Following the template in OpenAlex’s oa-percentage tutorial, this vignette uses openalexR to answer:
How many of recent journal articles from the University of Pennsylvania are open access? And how many aren’t?
library(openalexR)
library(dplyr)
#> Error in get(paste0(generic, ".", class), envir = get_method_env()) :
#> object 'type_sum.accel' not found
library(tidyr)
library(ggplot2)
We first need to find the openalex.id
for University of Pennsylvania. We can do this by fetching for the
institutions entity
and put “University of
Pennsylvania” in display_name
or
display_name.search
:
oa_fetch(
entity = "inst", # same as "institutions"

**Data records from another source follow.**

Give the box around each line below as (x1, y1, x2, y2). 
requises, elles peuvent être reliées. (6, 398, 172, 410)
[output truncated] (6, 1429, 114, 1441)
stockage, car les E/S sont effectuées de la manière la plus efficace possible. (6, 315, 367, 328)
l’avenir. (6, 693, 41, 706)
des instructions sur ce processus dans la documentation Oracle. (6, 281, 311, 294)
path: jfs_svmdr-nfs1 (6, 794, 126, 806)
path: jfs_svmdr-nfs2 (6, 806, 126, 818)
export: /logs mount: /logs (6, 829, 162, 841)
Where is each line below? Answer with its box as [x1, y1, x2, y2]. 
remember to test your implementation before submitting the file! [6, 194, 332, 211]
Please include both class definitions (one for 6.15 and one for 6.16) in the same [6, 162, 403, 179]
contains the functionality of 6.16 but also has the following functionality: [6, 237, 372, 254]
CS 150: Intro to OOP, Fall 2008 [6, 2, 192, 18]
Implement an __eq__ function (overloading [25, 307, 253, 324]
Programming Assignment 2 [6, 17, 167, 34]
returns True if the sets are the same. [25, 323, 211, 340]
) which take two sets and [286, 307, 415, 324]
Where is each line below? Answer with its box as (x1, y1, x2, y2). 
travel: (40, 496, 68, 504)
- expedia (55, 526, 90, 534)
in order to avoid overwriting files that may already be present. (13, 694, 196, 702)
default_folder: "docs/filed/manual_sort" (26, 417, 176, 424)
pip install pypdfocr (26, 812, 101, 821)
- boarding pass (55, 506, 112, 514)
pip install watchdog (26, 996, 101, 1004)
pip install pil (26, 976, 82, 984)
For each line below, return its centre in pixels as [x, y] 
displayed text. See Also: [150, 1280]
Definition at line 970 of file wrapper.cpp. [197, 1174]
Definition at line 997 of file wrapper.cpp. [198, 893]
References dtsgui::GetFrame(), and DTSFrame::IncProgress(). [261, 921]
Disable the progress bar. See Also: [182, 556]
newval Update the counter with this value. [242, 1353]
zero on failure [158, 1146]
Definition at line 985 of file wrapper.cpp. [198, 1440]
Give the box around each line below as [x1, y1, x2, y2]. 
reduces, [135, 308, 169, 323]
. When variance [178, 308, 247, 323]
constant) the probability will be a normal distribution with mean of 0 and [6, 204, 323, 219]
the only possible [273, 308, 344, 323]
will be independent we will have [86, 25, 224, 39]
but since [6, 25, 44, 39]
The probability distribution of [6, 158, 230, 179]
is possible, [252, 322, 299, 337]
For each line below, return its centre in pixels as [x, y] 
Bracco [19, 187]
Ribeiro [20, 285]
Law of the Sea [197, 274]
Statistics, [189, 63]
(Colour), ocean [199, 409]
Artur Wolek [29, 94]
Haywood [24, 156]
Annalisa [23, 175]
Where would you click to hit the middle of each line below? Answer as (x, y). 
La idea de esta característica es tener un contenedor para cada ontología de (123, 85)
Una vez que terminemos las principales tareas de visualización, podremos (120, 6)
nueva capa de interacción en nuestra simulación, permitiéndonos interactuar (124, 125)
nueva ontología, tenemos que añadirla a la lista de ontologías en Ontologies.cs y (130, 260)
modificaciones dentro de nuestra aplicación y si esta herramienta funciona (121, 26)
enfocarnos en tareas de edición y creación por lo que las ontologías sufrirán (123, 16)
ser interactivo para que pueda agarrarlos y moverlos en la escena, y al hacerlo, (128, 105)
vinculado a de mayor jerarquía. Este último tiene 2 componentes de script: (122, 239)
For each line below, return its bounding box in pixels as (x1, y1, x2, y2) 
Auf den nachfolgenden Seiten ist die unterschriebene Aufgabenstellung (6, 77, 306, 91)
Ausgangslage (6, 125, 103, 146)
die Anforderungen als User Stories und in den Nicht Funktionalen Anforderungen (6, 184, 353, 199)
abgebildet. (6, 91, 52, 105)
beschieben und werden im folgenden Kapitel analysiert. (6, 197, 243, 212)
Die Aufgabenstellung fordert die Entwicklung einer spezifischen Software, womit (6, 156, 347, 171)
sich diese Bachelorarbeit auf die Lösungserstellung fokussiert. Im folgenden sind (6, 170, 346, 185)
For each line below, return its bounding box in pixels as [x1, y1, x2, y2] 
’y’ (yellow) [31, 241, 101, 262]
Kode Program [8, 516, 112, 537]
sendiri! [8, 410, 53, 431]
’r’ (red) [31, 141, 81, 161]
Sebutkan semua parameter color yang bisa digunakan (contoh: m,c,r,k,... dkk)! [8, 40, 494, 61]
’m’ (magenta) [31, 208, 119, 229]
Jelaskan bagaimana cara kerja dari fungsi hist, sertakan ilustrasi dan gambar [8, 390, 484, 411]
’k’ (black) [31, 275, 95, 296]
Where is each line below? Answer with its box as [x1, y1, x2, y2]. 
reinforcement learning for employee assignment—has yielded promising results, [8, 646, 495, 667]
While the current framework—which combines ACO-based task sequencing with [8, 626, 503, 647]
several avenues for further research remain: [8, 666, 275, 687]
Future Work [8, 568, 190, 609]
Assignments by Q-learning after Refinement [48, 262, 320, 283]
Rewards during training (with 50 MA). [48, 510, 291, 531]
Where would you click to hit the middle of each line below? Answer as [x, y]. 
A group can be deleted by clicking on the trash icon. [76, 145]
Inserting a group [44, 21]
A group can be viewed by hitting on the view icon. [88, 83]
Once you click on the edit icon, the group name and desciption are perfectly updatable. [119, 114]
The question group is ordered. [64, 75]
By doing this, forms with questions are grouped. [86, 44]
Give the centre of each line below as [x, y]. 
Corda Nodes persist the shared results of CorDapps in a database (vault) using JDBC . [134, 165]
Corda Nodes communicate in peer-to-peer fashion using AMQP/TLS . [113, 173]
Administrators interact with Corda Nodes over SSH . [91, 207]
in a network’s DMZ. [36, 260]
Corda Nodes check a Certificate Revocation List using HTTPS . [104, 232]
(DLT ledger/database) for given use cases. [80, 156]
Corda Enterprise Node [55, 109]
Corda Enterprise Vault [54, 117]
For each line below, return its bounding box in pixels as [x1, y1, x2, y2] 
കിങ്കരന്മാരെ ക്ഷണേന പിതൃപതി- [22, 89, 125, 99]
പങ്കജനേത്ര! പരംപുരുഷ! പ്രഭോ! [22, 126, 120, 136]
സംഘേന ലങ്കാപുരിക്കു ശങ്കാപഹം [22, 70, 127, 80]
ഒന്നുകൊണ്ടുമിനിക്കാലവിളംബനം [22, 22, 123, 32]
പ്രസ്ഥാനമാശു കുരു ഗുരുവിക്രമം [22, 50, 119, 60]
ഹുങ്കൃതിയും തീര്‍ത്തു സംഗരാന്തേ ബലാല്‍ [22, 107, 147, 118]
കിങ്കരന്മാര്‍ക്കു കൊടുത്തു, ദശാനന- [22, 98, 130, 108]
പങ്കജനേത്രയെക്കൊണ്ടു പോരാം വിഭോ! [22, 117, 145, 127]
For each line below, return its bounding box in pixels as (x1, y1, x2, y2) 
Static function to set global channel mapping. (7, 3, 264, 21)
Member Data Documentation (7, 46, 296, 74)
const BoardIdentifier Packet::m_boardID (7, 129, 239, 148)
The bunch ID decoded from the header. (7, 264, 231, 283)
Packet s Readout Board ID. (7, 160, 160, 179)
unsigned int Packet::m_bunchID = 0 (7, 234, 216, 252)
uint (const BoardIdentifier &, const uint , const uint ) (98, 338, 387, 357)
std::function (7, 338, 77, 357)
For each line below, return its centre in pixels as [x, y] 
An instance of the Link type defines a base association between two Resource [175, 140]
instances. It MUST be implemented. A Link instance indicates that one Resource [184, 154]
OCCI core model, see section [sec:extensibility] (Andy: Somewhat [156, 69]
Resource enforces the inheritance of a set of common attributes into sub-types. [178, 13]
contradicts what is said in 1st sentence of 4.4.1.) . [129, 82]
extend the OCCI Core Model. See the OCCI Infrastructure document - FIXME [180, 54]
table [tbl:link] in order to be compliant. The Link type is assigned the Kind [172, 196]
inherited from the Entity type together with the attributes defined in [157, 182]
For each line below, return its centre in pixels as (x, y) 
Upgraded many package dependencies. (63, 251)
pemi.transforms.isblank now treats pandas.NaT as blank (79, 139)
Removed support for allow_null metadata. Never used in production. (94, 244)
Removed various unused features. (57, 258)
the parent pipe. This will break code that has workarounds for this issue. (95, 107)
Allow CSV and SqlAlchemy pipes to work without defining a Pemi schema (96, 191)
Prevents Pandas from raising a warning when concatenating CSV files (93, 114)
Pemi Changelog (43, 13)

display_name.search = "\"University of Pennsylvania\""
) %>%
select(display_name, ror) %>%
knitr::kable()
#> Warning: Note: `oa_fetch` and `oa2df` now return new names for some columns in openalexR v2.0.0.
#> See NEWS.md for the list of changes.
#> Call `get_coverage()` to view the all updated columns and their original names in OpenAlex.
#> This warning is displayed once every 8 hours.
display_name | ror |
---|---|
University of Pennsylvania | https://ror.org/00b30xv10 |
California University of Pennsylvania | https://ror.org/01spssf70 |
Hospital of the University of Pennsylvania | https://ror.org/02917wp91 |
University of Pennsylvania Health System | https://ror.org/04h81rw26 |
Indiana University of Pennsylvania | https://ror.org/0511cmw96 |
Cheyney University of Pennsylvania | https://ror.org/02nckwn80 |
University of Pennsylvania Press | https://ror.org/03xwa9562 |
We will use the first ror, 00b30xv10, as one of the filters for our query.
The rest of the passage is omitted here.